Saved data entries
=-=-=
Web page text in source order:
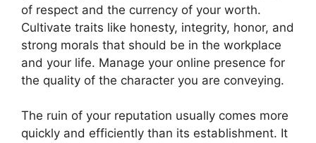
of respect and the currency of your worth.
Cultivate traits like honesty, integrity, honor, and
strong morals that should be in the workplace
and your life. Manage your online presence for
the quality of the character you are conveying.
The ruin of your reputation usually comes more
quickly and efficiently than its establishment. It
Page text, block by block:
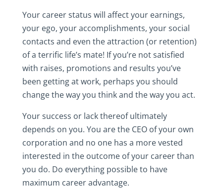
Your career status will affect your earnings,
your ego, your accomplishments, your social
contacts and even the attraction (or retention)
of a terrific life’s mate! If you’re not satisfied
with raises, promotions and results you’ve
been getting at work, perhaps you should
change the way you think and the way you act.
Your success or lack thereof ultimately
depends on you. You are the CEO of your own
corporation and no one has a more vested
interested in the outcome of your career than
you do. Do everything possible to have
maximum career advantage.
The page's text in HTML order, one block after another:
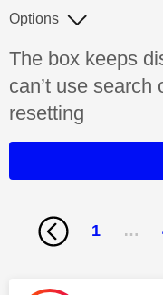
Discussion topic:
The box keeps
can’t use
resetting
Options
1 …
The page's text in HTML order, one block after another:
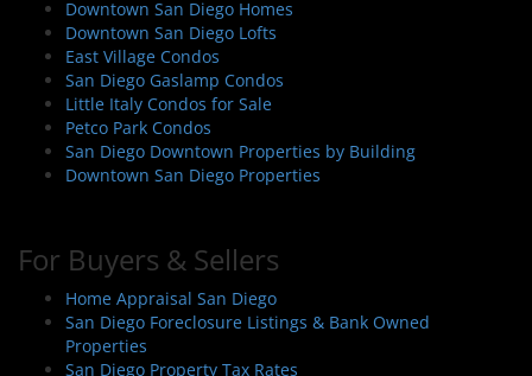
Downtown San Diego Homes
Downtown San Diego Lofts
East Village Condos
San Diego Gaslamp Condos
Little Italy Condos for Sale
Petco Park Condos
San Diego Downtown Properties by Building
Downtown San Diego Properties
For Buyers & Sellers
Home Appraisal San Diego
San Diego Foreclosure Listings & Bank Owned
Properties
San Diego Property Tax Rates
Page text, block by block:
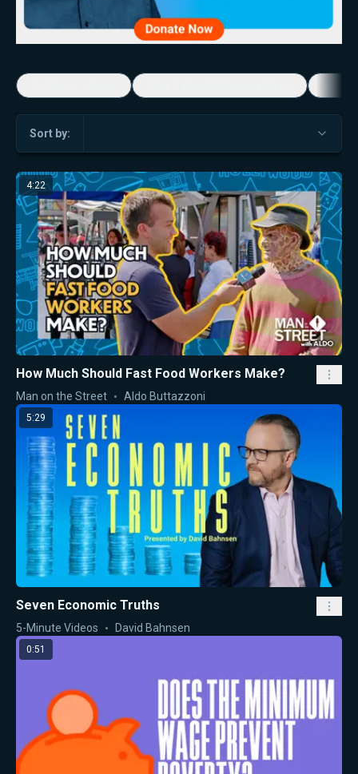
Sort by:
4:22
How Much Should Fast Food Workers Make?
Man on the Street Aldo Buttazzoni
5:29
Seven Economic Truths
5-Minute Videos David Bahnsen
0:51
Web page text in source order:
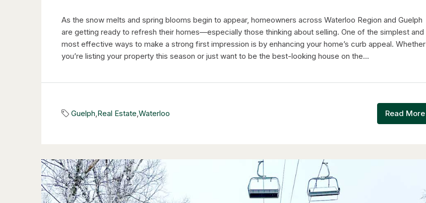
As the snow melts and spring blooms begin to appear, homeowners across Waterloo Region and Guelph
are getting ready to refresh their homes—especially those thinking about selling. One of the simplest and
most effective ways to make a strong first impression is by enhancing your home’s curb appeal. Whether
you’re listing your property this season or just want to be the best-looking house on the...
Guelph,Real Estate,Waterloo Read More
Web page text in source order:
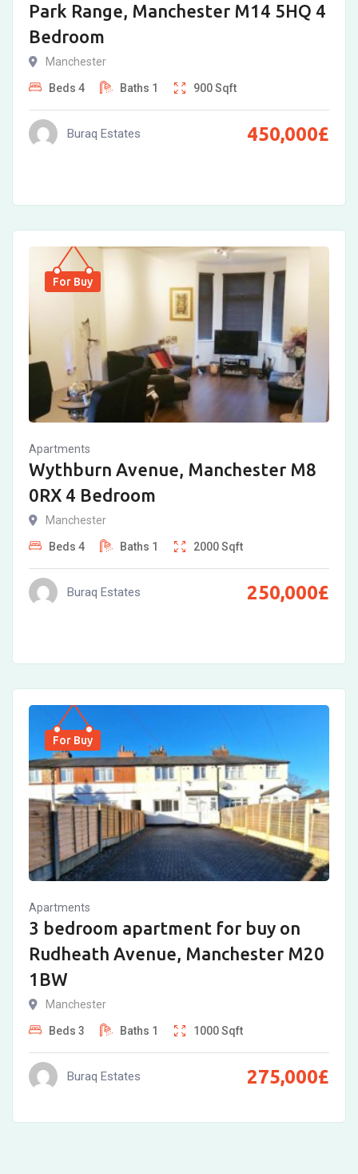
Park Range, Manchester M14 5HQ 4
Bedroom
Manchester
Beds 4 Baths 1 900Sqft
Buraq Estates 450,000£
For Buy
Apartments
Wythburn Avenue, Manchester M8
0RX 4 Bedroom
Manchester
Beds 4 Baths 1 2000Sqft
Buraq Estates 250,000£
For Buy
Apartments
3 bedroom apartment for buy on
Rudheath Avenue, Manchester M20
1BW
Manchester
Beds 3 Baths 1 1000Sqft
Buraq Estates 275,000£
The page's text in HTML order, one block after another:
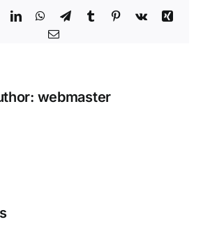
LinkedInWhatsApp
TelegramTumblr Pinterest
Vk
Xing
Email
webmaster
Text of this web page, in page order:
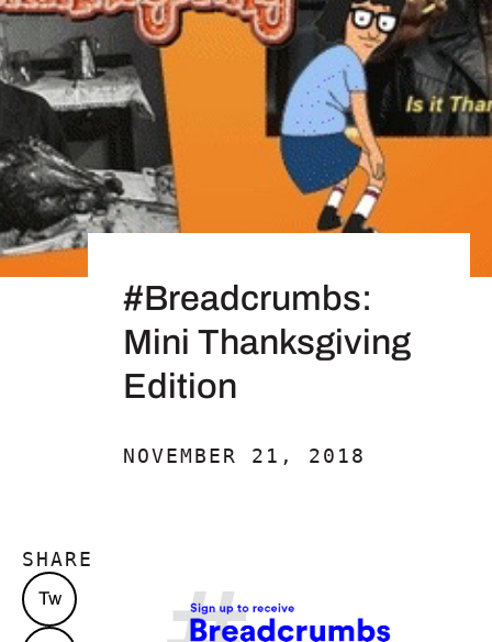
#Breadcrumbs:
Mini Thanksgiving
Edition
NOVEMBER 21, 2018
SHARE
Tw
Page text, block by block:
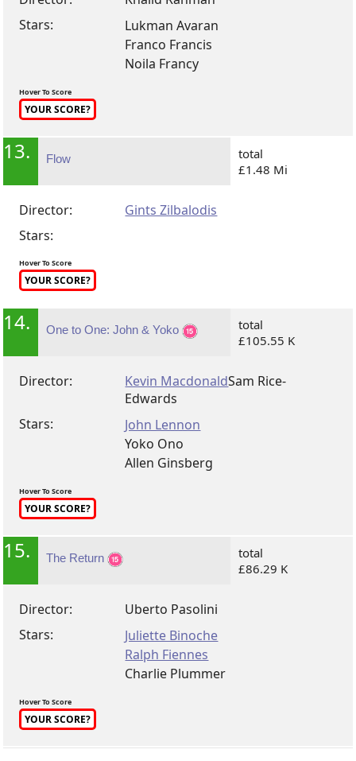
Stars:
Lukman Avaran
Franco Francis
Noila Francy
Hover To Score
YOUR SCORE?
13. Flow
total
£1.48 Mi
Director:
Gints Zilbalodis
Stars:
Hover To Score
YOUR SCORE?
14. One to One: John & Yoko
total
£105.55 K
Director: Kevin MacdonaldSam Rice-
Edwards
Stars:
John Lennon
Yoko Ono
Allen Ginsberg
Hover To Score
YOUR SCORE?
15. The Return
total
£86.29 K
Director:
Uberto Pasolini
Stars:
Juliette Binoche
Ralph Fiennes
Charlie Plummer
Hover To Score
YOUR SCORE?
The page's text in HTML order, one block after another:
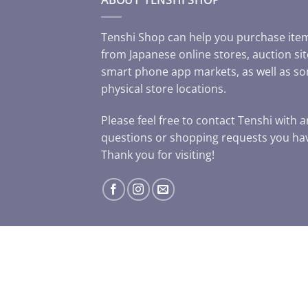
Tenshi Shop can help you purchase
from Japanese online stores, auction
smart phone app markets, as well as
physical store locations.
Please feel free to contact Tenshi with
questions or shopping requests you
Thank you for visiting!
=-=-=
• [To do] Reproduce exactly the lines of the data above that run from the line with "Gints Zilbalodis" down to the line with "Tenshi Shop can help you purchase", both ends included. Pictures do not belong in the copy.

• [Answer]
Gints Zilbalodis
Stars:
Hover To Score
YOUR SCORE?
14. One to One: John & Yoko
total
£105.55 K
Director: Kevin MacdonaldSam Rice-
Edwards
Stars:
John Lennon
Yoko Ono
Allen Ginsberg
Hover To Score
YOUR SCORE?
15. The Return
total
£86.29 K
Director:
Uberto Pasolini
Stars:
Juliette Binoche
Ralph Fiennes
Charlie Plummer
Hover To Score
YOUR SCORE?
The page's text in HTML order, one block after another:
Tenshi Shop can help you purchase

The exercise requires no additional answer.